**What the task asks:** Reproduce, from the lines below, exactly the stretch that begins at the line containing "Users might also" and ends at the line containing "here::he~ [36, 498]", both included.

Records contained in a dataset
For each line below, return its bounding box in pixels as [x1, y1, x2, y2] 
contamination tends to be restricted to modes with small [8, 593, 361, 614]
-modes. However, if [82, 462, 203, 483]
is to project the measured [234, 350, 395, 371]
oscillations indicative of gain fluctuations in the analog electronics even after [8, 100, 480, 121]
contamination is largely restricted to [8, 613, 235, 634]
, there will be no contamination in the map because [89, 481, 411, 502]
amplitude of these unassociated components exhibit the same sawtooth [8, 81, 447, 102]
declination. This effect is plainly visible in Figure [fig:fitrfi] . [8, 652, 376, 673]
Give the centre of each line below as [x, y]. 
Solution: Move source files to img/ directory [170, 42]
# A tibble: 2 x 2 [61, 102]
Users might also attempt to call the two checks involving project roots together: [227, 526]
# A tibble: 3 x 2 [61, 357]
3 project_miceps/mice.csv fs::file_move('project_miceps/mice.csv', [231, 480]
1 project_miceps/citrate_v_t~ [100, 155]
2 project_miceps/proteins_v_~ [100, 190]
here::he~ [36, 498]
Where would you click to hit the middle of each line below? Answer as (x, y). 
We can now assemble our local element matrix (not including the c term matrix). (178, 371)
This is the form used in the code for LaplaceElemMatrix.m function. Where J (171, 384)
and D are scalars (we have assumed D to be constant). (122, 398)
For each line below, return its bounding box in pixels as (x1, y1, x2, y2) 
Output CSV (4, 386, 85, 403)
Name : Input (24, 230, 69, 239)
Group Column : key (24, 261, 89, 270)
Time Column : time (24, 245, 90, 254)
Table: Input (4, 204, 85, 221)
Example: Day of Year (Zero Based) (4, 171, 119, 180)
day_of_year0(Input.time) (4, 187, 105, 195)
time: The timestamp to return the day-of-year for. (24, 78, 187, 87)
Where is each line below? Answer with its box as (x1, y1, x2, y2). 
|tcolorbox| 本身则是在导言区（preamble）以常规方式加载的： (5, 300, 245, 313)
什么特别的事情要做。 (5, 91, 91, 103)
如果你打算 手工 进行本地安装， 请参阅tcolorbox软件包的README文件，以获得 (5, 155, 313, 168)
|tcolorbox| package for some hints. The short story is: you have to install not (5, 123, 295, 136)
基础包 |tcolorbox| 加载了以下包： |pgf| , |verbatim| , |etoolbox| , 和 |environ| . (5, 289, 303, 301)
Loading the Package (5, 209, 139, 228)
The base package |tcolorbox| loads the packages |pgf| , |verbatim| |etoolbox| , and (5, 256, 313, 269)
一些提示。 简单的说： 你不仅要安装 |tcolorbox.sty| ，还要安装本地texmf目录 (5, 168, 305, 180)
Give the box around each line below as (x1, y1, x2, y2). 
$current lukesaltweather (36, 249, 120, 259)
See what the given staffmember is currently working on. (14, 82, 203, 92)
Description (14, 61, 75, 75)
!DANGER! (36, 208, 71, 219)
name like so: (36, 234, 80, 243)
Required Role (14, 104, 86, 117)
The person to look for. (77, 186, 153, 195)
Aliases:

**Answer to this exercise:**
Users might also attempt to call the two checks involving project roots together: [227, 526]
# A tibble: 3 x 2 [61, 357]
3 project_miceps/mice.csv fs::file_move('project_miceps/mice.csv', [231, 480]
1 project_miceps/citrate_v_t~ [100, 155]
2 project_miceps/proteins_v_~ [100, 190]
here::he~ [36, 498]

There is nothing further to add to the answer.